UM: Welt. Aber Vorstellungen von Paradies brauche ich, weil sie ein Korrektiv sind. Sie entwerfen eine mögliche Welt und bestreiten, dass die vorfindliche Realität das einzig Mögliche ist. «Es gibt keine Alternative!» ist ein gottloser Satz.

 

Interview Joob & Muller c

 

Predigen oder zuhören?
KJ: Zuhören – ich darf mich beschenken und mir neue Horizonte zeigen lassen.
UM: Eigentlich müsste jedes Predigen aus einem sehr aufmerksamen Zuhören kommen.
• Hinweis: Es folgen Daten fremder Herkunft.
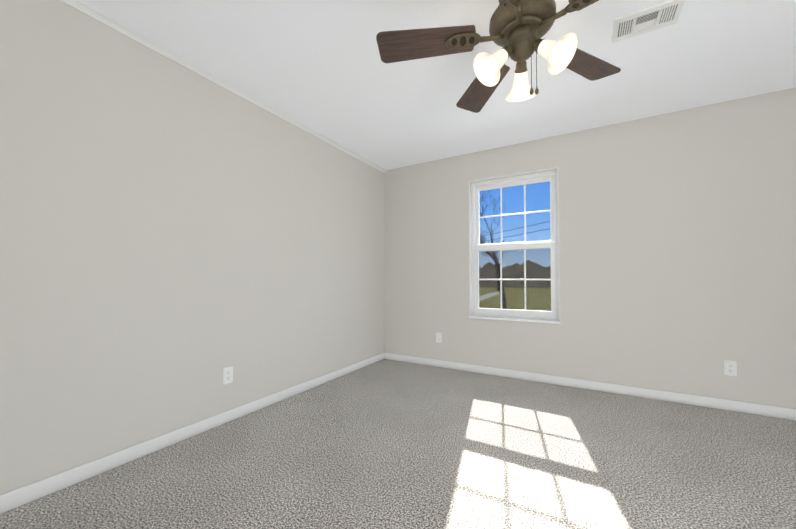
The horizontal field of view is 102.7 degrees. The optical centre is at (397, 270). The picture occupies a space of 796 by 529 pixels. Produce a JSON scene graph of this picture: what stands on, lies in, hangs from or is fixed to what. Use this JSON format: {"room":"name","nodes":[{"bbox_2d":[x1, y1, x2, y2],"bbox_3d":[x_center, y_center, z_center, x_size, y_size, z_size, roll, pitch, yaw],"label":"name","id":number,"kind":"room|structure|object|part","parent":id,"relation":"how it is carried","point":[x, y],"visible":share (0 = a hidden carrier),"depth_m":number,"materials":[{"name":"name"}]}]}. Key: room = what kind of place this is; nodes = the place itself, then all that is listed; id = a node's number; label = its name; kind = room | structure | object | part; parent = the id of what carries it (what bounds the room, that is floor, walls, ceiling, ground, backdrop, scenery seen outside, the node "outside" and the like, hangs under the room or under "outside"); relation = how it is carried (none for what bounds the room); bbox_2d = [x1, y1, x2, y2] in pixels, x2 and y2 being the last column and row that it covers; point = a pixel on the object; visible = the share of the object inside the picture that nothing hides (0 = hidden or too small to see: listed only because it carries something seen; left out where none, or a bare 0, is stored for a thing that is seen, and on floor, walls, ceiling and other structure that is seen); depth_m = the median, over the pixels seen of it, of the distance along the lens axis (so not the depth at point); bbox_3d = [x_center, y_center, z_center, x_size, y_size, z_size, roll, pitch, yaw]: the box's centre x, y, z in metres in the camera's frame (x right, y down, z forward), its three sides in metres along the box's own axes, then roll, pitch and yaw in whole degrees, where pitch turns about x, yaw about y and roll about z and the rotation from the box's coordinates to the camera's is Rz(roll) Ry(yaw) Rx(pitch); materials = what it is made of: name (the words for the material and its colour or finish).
{"room":"empty bedroom","nodes":[
{"label":"empty bedroom","id":0,"kind":"room"},
{"bbox_2d":[0,0,383,494],"bbox_3d":[-1.228,-0.131,2.461,0.150,2.440,4.230,-1,-2,30],"label":"wall","id":1,"kind":"structure","parent":0,"point":[176,238],"depth_m":1.88,"materials":[{"name":"grey paint"}]},
{"bbox_2d":[0,352,384,513],"bbox_3d":[-1.157,1.046,2.390,0.014,0.082,3.930,-1,-2,30],"label":"baseboard","id":2,"kind":"structure","parent":1,"relation":"attached to","point":[21,496],"depth_m":1.85,"materials":[{"name":"white wood"}]},
{"bbox_2d":[60,0,385,172],"bbox_3d":[-1.149,-1.334,2.446,0.031,0.036,3.930,-1,-2,30],"label":"crown molding","id":3,"kind":"structure","parent":1,"relation":"attached to","point":[92,12],"depth_m":2.10,"materials":[{"name":"white"}]},
{"bbox_2d":[223,366,232,384],"bbox_3d":[-1.222,0.752,2.290,0.008,0.116,0.071,-1,-2,30],"label":"electrical outlet","id":4,"kind":"object","parent":1,"relation":"attached to","point":[227,375],"visible":1,"depth_m":2.29,"materials":[{"name":"white plastic"}]},
{"bbox_2d":[0,359,795,528],"bbox_3d":[0.568,1.122,1.388,4.300,0.120,4.230,-1,-2,30],"label":"floor","id":5,"kind":"structure","parent":0,"point":[386,444],"depth_m":1.73,"materials":[{"name":"carpet"}]},
{"bbox_2d":[80,0,795,169],"bbox_3d":[0.568,-1.437,1.452,4.300,0.120,4.230,-1,-2,30],"label":"ceiling","id":6,"kind":"structure","parent":0,"point":[320,67],"depth_m":2.11,"materials":[{"name":"white paint"}]},
{"bbox_2d":[376,0,620,112],"bbox_3d":[0.556,-1.065,1.493,1.300,0.621,1.239,0,-1,-9],"label":"fan","id":7,"kind":"object","parent":6,"relation":"hanging from","point":[518,29],"visible":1,"depth_m":1.46,"materials":[{"name":"brown wood"}]},
{"bbox_2d":[612,0,684,42],"bbox_3d":[1.357,-1.364,1.742,0.297,0.012,0.196,-1,-2,30],"label":"ceiling vent","id":8,"kind":"object","parent":6,"relation":"in","point":[655,17],"visible":1,"depth_m":1.73,"materials":[{"name":"white metal"}]},
{"bbox_2d":[384,87,795,408],"bbox_3d":[1.591,-0.113,3.184,4.000,2.440,0.150,-1,-2,30],"label":"wall","id":9,"kind":"structure","parent":0,"point":[677,251],"depth_m":2.78,"materials":[{"name":"grey paint"}]},
{"bbox_2d":[436,332,441,342],"bbox_3d":[0.479,0.779,3.716,0.071,0.116,0.008,-1,-2,30],"label":"electrical outlet","id":10,"kind":"object","parent":9,"relation":"attached to","point":[438,337],"visible":1,"depth_m":3.71,"materials":[{"name":"white plastic"}]},
{"bbox_2d":[469,167,559,320],"bbox_3d":[1.202,-0.259,3.362,0.898,1.510,0.063,-1,-2,30],"label":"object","id":11,"kind":"object","parent":9,"relation":"attached to","point":[470,217],"visible":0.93,"depth_m":3.54,"materials":[{"name":"white"}]},
{"bbox_2d":[471,170,558,319],"bbox_3d":[1.238,-0.253,3.424,0.882,1.502,0.080,-1,-2,30],"label":"window","id":12,"kind":"structure","parent":9,"relation":"in","point":[513,179],"depth_m":3.38,"materials":[{"name":"white plastic"}]},
{"bbox_3d":[1.227,0.089,3.397,0.804,0.757,0.030,-1,-2,30],"label":"window sash","id":13,"kind":"part","parent":12,"relation":"part of","materials":[{"name":"white plastic"}]},
{"bbox_3d":[1.245,-0.595,3.446,0.804,0.741,0.030,-1,-2,30],"label":"window sash","id":14,"kind":"part","parent":12,"relation":"part of","materials":[{"name":"white plastic"}]},
{"bbox_2d":[479,249,550,310],"bbox_3d":[1.254,0.103,3.443,0.806,0.730,0.001,-1,-2,30],"label":"screen","id":15,"kind":"object","parent":12,"relation":"attached to","point":[515,285],"depth_m":3.43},
{"bbox_3d":[1.230,0.092,3.403,0.740,0.645,0.002,-1,-2,30],"label":"sash glass","id":16,"kind":"part","parent":12,"relation":"part of","materials":[{"name":"clear glass"}]},
{"bbox_3d":[1.249,-0.613,3.452,0.740,0.619,0.002,-1,-2,30],"label":"sash glass","id":17,"kind":"part","parent":12,"relation":"part of","materials":[{"name":"clear glass"}]},
{"bbox_2d":[469,315,560,323],"bbox_3d":[1.215,0.507,3.366,0.906,0.022,0.170,-1,-2,30],"label":"window sill","id":18,"kind":"structure","parent":9,"relation":"attached to","point":[519,319],"depth_m":3.28,"materials":[{"name":"white wood"}]},
{"bbox_2d":[385,353,795,420],"bbox_3d":[1.556,1.063,3.080,3.986,0.082,0.014,-1,-2,30],"label":"baseboard","id":19,"kind":"structure","parent":9,"relation":"attached to","point":[750,408],"depth_m":2.83,"materials":[{"name":"white wood"}]},
{"bbox_2d":[724,360,736,375],"bbox_3d":[2.598,0.760,2.487,0.071,0.116,0.008,-1,-2,30],"label":"electrical outlet","id":20,"kind":"object","parent":9,"relation":"attached to","point":[730,368],"visible":1,"depth_m":2.48,"materials":[{"name":"white plastic"}]},
{"label":"outside","id":21,"kind":"structure","parent":0,"visible":0},
{"bbox_2d":[479,287,550,310],"bbox_3d":[19.078,4.765,97.021,180.000,0.200,179.800,-1,-2,30],"label":"ground","id":22,"kind":"structure","parent":21,"point":[529,301],"depth_m":34.42,"materials":[{"name":"green plant"}]},
{"bbox_2d":[479,292,499,300],"bbox_3d":[7.406,3.012,32.025,6.541,0.001,48.171,-1,-2,30],"label":"path","id":23,"kind":"structure","parent":22,"relation":"on","point":[490,294],"depth_m":42.34,"materials":[{"name":"grey concrete"}]},
{"bbox_2d":[479,189,505,308],"bbox_3d":[6.712,-1.780,25.578,4.781,9.983,5.502,-1,-2,30],"label":"tree","id":24,"kind":"object","parent":22,"relation":"on","point":[498,276],"depth_m":23.63,"materials":[{"name":"brown plant"}]},
{"bbox_2d":[480,236,508,290],"bbox_3d":[17.349,-1.506,58.925,8.580,11.101,8.950,-1,-2,30],"label":"tree","id":25,"kind":"object","parent":22,"relation":"on","point":[481,240],"depth_m":60.01,"materials":[{"name":"brown plant"}]},
{"bbox_2d":[479,260,550,287],"bbox_3d":[17.664,0.912,90.895,98.857,7.796,13.785,-1,-2,30],"label":"brush","id":26,"kind":"object","parent":22,"relation":"on","point":[538,276],"depth_m":78.83,"materials":[{"name":"plant"}]},
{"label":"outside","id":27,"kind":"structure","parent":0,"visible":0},
{"bbox_2d":[483,221,550,241],"bbox_3d":[2.406,-3.830,58.514,0.056,1.406,64.626,1,-2,-27],"label":"power line","id":28,"kind":"object","parent":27,"point":[519,234],"depth_m":35.82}
]}
Aus einem Hören auf die Vielschichtigkeit des Textes, auf mich selbst und was er bei mir bewegt und im Hören auf das, was mir in der Woche mit Menschen und im Weltgeschehen begegnet ist.

Weihnachten oder Ostern?
KJ: Ostern – da bricht sich das Leben Bahn, ist voller Licht, Hoffnung und Schönheit.
UM: Immer stärker Ostern!

Bibel oder Zeitung?
KJ: Bibel am Tagesanfang und -Ende, dazwischen Zeitung.
UM: Zum Zmorge die Zeitung. Nach dem Zmorge die Bibel.

Röntgenplatz oder Turbinenplatz?
KJ: Röntgenplatz – ist gemütlicher, familiärer, mit angenehmeren Häusern rundherum.
UM: Turbinenplatz, weil ich die Etappen miterlebt habe, in denen er entstanden ist.

Arbeit oder Freizeit?
KJ: Arbeit – Ich bin bei den Menschen, am Puls des Lebens; sie ist oft intensiv, aber sie motiviert und gibt oft Erfüllung.
UM: Ich bin ja pensioniert und eigentlich heraus aus dem Arbeitsprozess....

Buch oder Podcast?
KJ: Buch – Ich mag das Blättern und wenn ich sehen kann, wo ich beim Lesen bin.
UM: Immer noch überwiegend: Buch.

Neues oder Bewährtes?
KJ: Neues – es fasziniert, bin eine neugierige Person.
UM: Bei der Einrichtung mixe ich gern. Nur das eine oder andere finde ich langweilig.

Schweigen oder reden?
KJ: Reden – Ich spreche gerne Menschen an und komme mit ihnen ins Gespräch.
UM: Ich würde so gern besser schweigen und Ungesagtes hören können!

Glauben oder Wissen?
KJ: Wissen – ich habe gerne Tatsachen, auch in der Theologie und in der Bibel. Glauben fordert mich immer stark heraus.
UM: Ich kann mir keinen Glauben vorstellen, der nicht auch wissen will. Sonst ist er weltfremd und abgehoben. «Alles soll so einfach gemacht werden wie möglich. – Aber nicht einfacher.» (Einstein). «Weisst du das oder glaubst du das nur?» sagt man/frau. Oft wird es so verstanden: Je mehr ich weiss, desto weniger muss ich glauben. Dann betrifft Glauben das an Wahrnehmung und Einstellung, was nicht oder noch nicht vom Wissen getragen ist. «Glauben» heißt für mich vielmehr, mich an etwas festmachen. Es ist das, worauf ich «stehe» – im Sinn der Basis meiner Identität. Der Glaube gehört zu meiner Innenausstattung – wie meine Haut, wie meine Sprache.

Anfangen oder aufhören?
KJ: Anfangen – «Jedem Anfang wohnt ein Zauber inne».
UM: Ich empfinde es stark so, dass jedem Anfang ein Zauber innewohnt. Bei manchen Aufgaben war ich aber auch schon froh, dass ich sie beenden konnte.